Edward stepped close to me. He lowered his voice though he didn’t try and whisper. “Are you sure about this?”
“I’m sure, Edward. She can’t help if she doesn’t have enough information.” We looked at each other for a few seconds, then he gave a small nod. I turned back to the waiting vampire. “Okay,
” I said, and I told her about the survivors, and the dead.
I don’t know what I expected, maybe for her to be titillated, or to go, a-ha, and recognize the monster responsible. What I got was serious attention, good questions at the right places, and a glimpse at a very intelligent mind behind all the games. If she wasn’t a delusional, sadistic, megalomaniac, would-be goddess, she might have been likable.
“The skins of men are valuable to Xipe Totec and Tlazolteotl. The priests would flay the sacrifice and wear the skin. The heart had many uses for the gods. Even the flesh was used, at least in part. Sometimes, the insides of a sacrifice would have some strange thing inside it, and be an omen. Then the other organs might be kept for a time and studied, but it was rare.”
“Can you think why they would cut out the tongues?”
“To keep them from speaking the secrets they have seen.” She said it, like of course that was the reason. It made sense ritually, I guess.
“Why cut off the eyelids?”
“So they can never not see the truth, even though they cannot speak it. I do not know if this is why they have done these awful things.”
“Why would someone remove the outward secondary sex characteristics?”
“I do not understand,” she said, and she was holding the cloak close about her, as if she were cold. We’d been talking long enough, I had to remind myself not to look directly in her eyes.
“The genitalia on the men, the breasts on the women, were removed.”
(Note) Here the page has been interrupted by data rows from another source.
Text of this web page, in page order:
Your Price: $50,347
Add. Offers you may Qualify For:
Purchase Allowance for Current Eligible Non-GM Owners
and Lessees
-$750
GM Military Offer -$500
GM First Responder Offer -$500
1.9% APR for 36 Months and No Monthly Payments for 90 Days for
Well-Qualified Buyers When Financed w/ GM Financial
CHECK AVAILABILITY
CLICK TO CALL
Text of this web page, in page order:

She shuddered, and I knew something I hadn’t before. Itzpapalotl, the goddess of the obsidian blade, was frightened. “It sounds like some of the things the Spanish did to our people.”
“But the flaying and taking the organs, that’s more Aztec, than European.”
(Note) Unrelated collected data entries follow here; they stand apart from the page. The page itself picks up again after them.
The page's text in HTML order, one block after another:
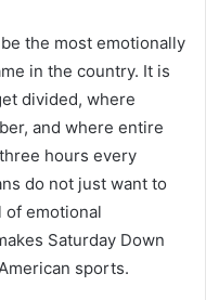
the most emotionally
in the country. It is
divided, where
and where entire
hours every
do not just want to
emotional
Saturday Down
sports.

She nodded. “Yes, but our sacrifices were messengers to the gods. We caused pain only for sacred purposes, not for cruelty or a whim. All blood was holy. If you died at the hand of a priest, you died knowing it served a greater purpose. Literally, your death helped the rain to fall, the maize to grow, the sun to rise in the sky. I do not know of any god that would flay people and leave them alive. Death is necessary for the messenger to reach the gods. Death is part of the worship of the deity. The Spaniards taught us to kill for the sake of killing, not as a sacred trust, but just for slaughter.” She stared past me at the four women that waited patiently for her to notice them, for her to give them a purpose. “We have learned the lesson well, but I would rather have stayed in a world where it was not true.” I saw in her face that she had some clue to what she’d lost, to what her vampires had lost when she decided they would become as cruel as their enemies. “The Spaniards killed so many of our people along the road to Acachinanco that they tied white handkerchiefs over their noses because of the stench of rotting bodies.”